(Saved entries)

Content starts

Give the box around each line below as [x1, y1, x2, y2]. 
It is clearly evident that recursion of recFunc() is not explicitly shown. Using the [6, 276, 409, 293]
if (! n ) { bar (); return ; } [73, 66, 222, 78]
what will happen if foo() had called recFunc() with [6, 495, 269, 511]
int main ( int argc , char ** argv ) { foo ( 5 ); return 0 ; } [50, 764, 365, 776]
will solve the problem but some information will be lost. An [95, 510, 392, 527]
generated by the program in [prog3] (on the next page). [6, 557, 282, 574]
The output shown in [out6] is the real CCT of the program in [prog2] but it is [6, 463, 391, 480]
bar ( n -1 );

Content ends

### TASK BRIEF
Please copy each line of the records above that holds the word "return".

### RESPONSE TO THIS EXERCISE
if (! n ) { bar (); return ; } [73, 66, 222, 78]
int main ( int argc , char ** argv ) { foo ( 5 ); return 0 ; } [50, 764, 365, 776]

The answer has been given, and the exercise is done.